LA FILLE CACHÉE, BLACK ET FINLANDAISE, DE LEONARD COHEN SORT UN REMARQUABLE ALBUM, BEAU ET HANTÉ, SUR LE LABEL HISTORIQUE DU GRUNGE.
Mirel Wagner
« When the Cellar Children See the Light of the Day »
DISTRIBUÉ PAR SUB POP.
9
Quand les enfants de la cave voient la lumière du jour… Le titre du nouvel album, le deuxième, de la petite magicienne Mirel Wagner colle plutôt bien à ce qui semble attendre cette folkeuse finlandaise née il y a 26 ans en Ethiopie et élevée à Espoo (elle a été adoptée à un an et demi), la deuxième ville du pays, située à seulement quinze kilomètres d’Helsinki. Un passage donc de l’ombre aux projecteurs. De l’anonymat à une célébrité qui aurait tort de la bouder.
La première fois qu’on a succombé aux charmes de ce bout de femme habité, c’était en 2011 au Flow Festival où l’ambassade et le bureau d’export finlandais avaient invité quelques journalistes à découvrir leurs jeunes talents entre deux grosses machines à la Kanye West ou Janelle Monae. Pour finalement réaliser que, dans un autre circuit, elle donnait un concert chez l’habitant à Bruxelles quelques semaines plus tard.
Fan de Joni Mitchell, de Bob Dylan, de Neil Young et de Tracy Chapman, Wagner a troqué à treize ans son violon contre une guitare dont elle ne s’est plus jamais séparée. Et est tombée amoureuse au même âge de ce qu’elle appelle les blues dudes (Mississippi John Hurt, Muddy Waters, Son House et autre Skip James) grâce à ces compilations qu’on débusque parfois dans les recoins de librairie entre les toiles d’araignée…
Enregistré aux Shark Reef Studios dans la ville insulaire d’Hailuoto par le producteur électronique Vladislav Delay, When the Cellar Children See the Light of the Day a été composé en mode Bon Iver. Dans une vieille cabane en bois. Une cabane sans chauffage central ni électricité. La seule compagnie de Mirel -faisons pleurer dans les chaumières- étant une petite souris solitaire avec laquelle elle partageait ses repas.

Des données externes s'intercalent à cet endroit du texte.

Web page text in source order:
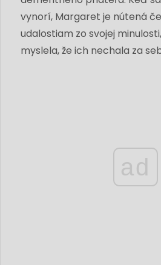
vynorí, Margaret je nútená
udalostiam zo svojej
myslela, že ich nechala za
ad

Larme versée, ces conditions d’isolement et d’austérité ont aidé à faire naître ces petites perles décharnées que trousse un album aussi dépouillé qu’éblouissant. Si Leonard Cohen et Billie Holiday avaient été des femmes scandinaves, ils se seraient appelés Mirel Wagner. Aux croisements du folk et du blues, l’Afro-Finlandaise dégage une noirceur lancinante en mode minimaliste. Une guitare, une voix (seules deux interventions du compositeur et arrangeur écossais Craig Armstrong sont à signaler)… Il n’en faut pas plus à la singer-songwriter venue du froid pour évoquer PJ Harvey (1, 2, 3, 4) dans sa tension fragile, nous poursuivre la nuit (le frissonnant Dreamt of a Wave) ou marcher sur les traces de ses idoles en mode sombre et dépouillé. Dépressive? « Ce que je trouve triste, c’est la musique sans âme que déverse la plupart du temps la radio, disait-elle en défendant son premier album. Une musique sans vie, n’est-ce pas plus triste qu’une chanson mélancolique? »
LE 13/09 AU BIG NEXT FESTIVAL (GAND).